(Records shown Opens)

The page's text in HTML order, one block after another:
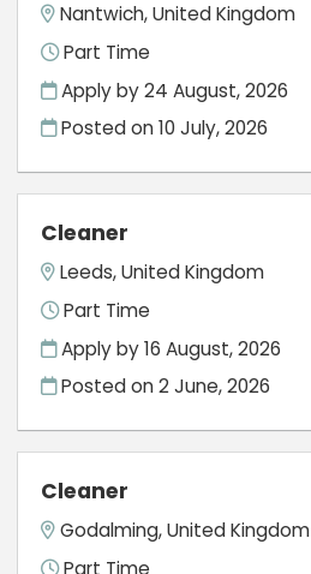
Nantwich, United Kingdom
Part Time
Apply by 24 August, 2026
Posted on10 July, 2026
Cleaner
Leeds, United Kingdom
Part Time
Apply by 16 August, 2026
Posted on2 June, 2026
Cleaner
Godalming, United Kingdom
Part Time
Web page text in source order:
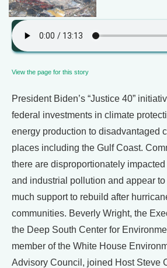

(Records shown Closes)

Prompt
The data above should be repeated in full and exactly, with no pictures carried over.

Task solution
The page's text in HTML order, one block after another:
Nantwich, United Kingdom
Part Time
Apply by 24 August, 2026
Posted on10 July, 2026
Cleaner
Leeds, United Kingdom
Part Time
Apply by 16 August, 2026
Posted on2 June, 2026
Cleaner
Godalming, United Kingdom
Part Time
Web page text in source order:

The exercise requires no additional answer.